Exercise instructions:
All entries below are to be returned exactly, with pictures left out.

Items from a data source:
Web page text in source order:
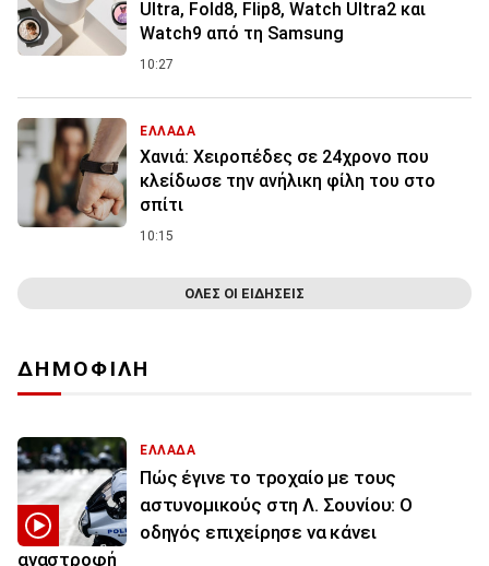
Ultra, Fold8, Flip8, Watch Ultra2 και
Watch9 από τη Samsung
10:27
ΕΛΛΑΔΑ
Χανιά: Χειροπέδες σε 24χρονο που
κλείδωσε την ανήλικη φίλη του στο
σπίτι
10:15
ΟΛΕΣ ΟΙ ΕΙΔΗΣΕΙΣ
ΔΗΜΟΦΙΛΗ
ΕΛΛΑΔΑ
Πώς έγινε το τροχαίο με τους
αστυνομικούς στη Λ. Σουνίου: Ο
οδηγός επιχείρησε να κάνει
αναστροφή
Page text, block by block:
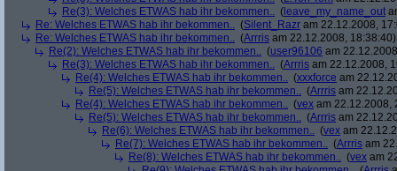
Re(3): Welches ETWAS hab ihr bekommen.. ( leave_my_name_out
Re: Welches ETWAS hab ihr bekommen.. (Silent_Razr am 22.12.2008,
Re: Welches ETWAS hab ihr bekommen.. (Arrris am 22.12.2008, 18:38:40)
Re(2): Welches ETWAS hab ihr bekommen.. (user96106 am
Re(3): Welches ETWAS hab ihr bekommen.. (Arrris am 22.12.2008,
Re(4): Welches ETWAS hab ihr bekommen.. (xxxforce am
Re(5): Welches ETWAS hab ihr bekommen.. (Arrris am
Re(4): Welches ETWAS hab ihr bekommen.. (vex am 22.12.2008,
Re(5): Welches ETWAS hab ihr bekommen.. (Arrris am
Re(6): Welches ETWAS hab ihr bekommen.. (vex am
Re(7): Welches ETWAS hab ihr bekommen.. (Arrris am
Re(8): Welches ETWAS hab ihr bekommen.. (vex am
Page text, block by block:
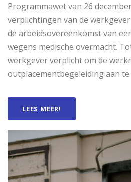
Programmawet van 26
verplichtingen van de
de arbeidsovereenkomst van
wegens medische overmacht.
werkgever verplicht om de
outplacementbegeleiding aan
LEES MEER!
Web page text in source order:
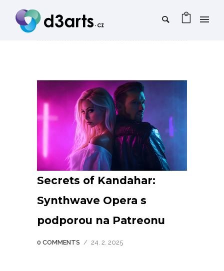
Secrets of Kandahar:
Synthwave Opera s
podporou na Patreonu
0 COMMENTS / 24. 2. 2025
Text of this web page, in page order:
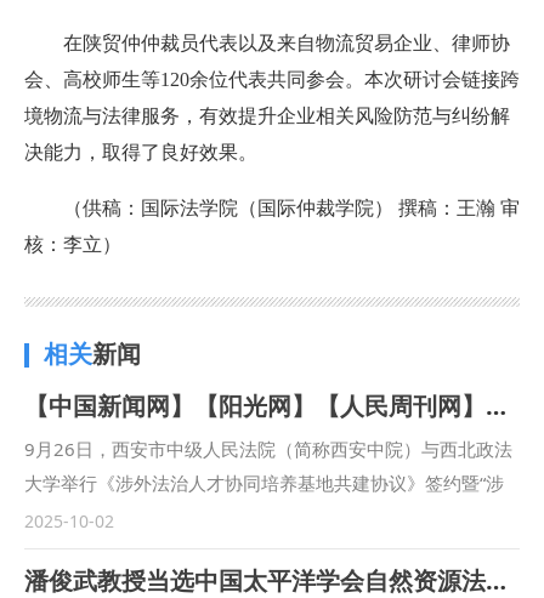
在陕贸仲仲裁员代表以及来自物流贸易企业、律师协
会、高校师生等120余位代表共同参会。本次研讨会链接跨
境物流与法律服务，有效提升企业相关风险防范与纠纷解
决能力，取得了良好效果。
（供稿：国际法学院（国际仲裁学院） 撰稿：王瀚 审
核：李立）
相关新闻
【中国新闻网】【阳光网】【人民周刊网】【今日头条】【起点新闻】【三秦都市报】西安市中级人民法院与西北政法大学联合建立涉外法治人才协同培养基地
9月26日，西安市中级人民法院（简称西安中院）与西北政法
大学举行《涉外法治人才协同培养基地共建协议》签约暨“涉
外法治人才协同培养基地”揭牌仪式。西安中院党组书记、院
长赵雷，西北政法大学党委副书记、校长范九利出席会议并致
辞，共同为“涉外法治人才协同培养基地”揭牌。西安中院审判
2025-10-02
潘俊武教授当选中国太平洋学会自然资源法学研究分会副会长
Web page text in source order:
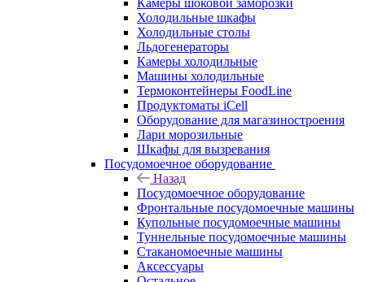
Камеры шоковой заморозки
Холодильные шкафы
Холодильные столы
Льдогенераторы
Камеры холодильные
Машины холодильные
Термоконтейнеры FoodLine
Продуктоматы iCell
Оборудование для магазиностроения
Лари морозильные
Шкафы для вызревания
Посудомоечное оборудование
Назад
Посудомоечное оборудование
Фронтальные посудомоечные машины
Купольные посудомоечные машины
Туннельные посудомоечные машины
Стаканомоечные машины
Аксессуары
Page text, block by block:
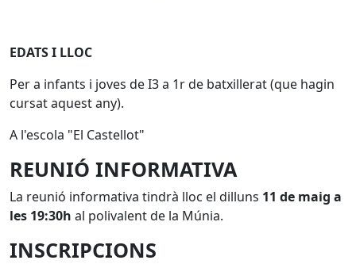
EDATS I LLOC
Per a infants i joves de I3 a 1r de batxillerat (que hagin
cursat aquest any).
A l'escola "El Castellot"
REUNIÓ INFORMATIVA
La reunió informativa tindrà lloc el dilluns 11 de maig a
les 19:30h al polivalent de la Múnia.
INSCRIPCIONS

Expected answer:
Web page text in source order:
Ultra, Fold8, Flip8, Watch Ultra2 και
Watch9 από τη Samsung
10:27
ΕΛΛΑΔΑ
Χανιά: Χειροπέδες σε 24χρονο που
κλείδωσε την ανήλικη φίλη του στο
σπίτι
10:15
ΟΛΕΣ ΟΙ ΕΙΔΗΣΕΙΣ
ΔΗΜΟΦΙΛΗ
ΕΛΛΑΔΑ
Πώς έγινε το τροχαίο με τους
αστυνομικούς στη Λ. Σουνίου: Ο
οδηγός επιχείρησε να κάνει
αναστροφή
Page text, block by block:
Re(3): Welches ETWAS hab ihr bekommen.. ( leave_my_name_out
Re: Welches ETWAS hab ihr bekommen.. (Silent_Razr am 22.12.2008,
Re: Welches ETWAS hab ihr bekommen.. (Arrris am 22.12.2008, 18:38:40)
Re(2): Welches ETWAS hab ihr bekommen.. (user96106 am
Re(3): Welches ETWAS hab ihr bekommen.. (Arrris am 22.12.2008,
Re(4): Welches ETWAS hab ihr bekommen.. (xxxforce am
Re(5): Welches ETWAS hab ihr bekommen.. (Arrris am
Re(4): Welches ETWAS hab ihr bekommen.. (vex am 22.12.2008,
Re(5): Welches ETWAS hab ihr bekommen.. (Arrris am
Re(6): Welches ETWAS hab ihr bekommen.. (vex am
Re(7): Welches ETWAS hab ihr bekommen.. (Arrris am
Re(8): Welches ETWAS hab ihr bekommen.. (vex am
Page text, block by block:
Programmawet van 26
verplichtingen van de
de arbeidsovereenkomst van
wegens medische overmacht.
werkgever verplicht om de
outplacementbegeleiding aan
LEES MEER!
Web page text in source order:
Secrets of Kandahar:
Synthwave Opera s
podporou na Patreonu
0 COMMENTS / 24. 2. 2025
Text of this web page, in page order:
在陕贸仲仲裁员代表以及来自物流贸易企业、律师协
会、高校师生等120余位代表共同参会。本次研讨会链接跨
境物流与法律服务，有效提升企业相关风险防范与纠纷解
决能力，取得了良好效果。
（供稿：国际法学院（国际仲裁学院） 撰稿：王瀚 审
核：李立）
相关新闻
【中国新闻网】【阳光网】【人民周刊网】【今日头条】【起点新闻】【三秦都市报】西安市中级人民法院与西北政法大学联合建立涉外法治人才协同培养基地
9月26日，西安市中级人民法院（简称西安中院）与西北政法
大学举行《涉外法治人才协同培养基地共建协议》签约暨“涉
外法治人才协同培养基地”揭牌仪式。西安中院党组书记、院
长赵雷，西北政法大学党委副书记、校长范九利出席会议并致
辞，共同为“涉外法治人才协同培养基地”揭牌。西安中院审判
2025-10-02
潘俊武教授当选中国太平洋学会自然资源法学研究分会副会长
Web page text in source order:
Камеры шоковой заморозки
Холодильные шкафы
Холодильные столы
Льдогенераторы
Камеры холодильные
Машины холодильные
Термоконтейнеры FoodLine
Продуктоматы iCell
Оборудование для магазиностроения
Лари морозильные
Шкафы для вызревания
Посудомоечное оборудование
Назад
Посудомоечное оборудование
Фронтальные посудомоечные машины
Купольные посудомоечные машины
Туннельные посудомоечные машины
Стаканомоечные машины
Аксессуары
Page text, block by block:
EDATS I LLOC
Per a infants i joves de I3 a 1r de batxillerat (que hagin
cursat aquest any).
A l'escola "El Castellot"
REUNIÓ INFORMATIVA
La reunió informativa tindrà lloc el dilluns 11 de maig a
les 19:30h al polivalent de la Múnia.
INSCRIPCIONS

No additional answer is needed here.